* _WORK REQUEST_: Go to the line holding "Share Your Memory (199, 148)" in the data below and repeat it exactly, then each line after it up to and including the one holding "maecenas efficitur [41, 251, 165, 269]". Omit pictures.

Data items:

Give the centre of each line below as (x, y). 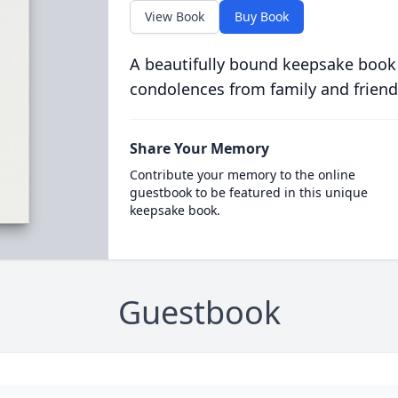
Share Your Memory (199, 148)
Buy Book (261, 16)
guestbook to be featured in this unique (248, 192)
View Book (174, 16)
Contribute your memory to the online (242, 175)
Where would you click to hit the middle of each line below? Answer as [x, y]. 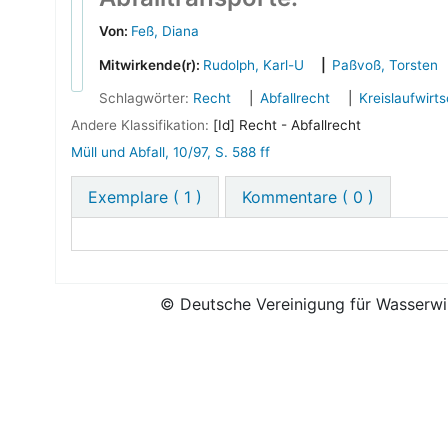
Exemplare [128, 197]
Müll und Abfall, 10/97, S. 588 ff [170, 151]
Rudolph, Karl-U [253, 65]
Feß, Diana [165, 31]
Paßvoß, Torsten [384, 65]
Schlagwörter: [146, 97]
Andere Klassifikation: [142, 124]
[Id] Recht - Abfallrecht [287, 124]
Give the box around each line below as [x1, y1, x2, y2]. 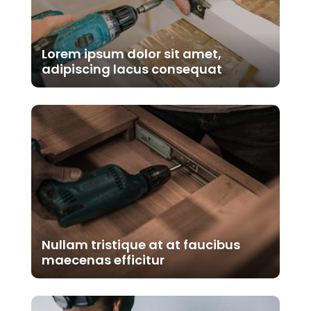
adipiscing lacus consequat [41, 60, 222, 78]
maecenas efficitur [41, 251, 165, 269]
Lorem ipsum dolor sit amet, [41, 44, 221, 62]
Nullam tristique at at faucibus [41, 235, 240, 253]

* _ANSWER BOX_:
Share Your Memory (199, 148)
Buy Book (261, 16)
guestbook to be featured in this unique (248, 192)
View Book (174, 16)
Contribute your memory to the online (242, 175)
Where would you click to hit the middle of each line below? Answer as [x, y]. 
Exemplare [128, 197]
Müll und Abfall, 10/97, S. 588 ff [170, 151]
Rudolph, Karl-U [253, 65]
Feß, Diana [165, 31]
Paßvoß, Torsten [384, 65]
Schlagwörter: [146, 97]
Andere Klassifikation: [142, 124]
[Id] Recht - Abfallrecht [287, 124]
Give the box around each line below as [x1, y1, x2, y2]. 
adipiscing lacus consequat [41, 60, 222, 78]
maecenas efficitur [41, 251, 165, 269]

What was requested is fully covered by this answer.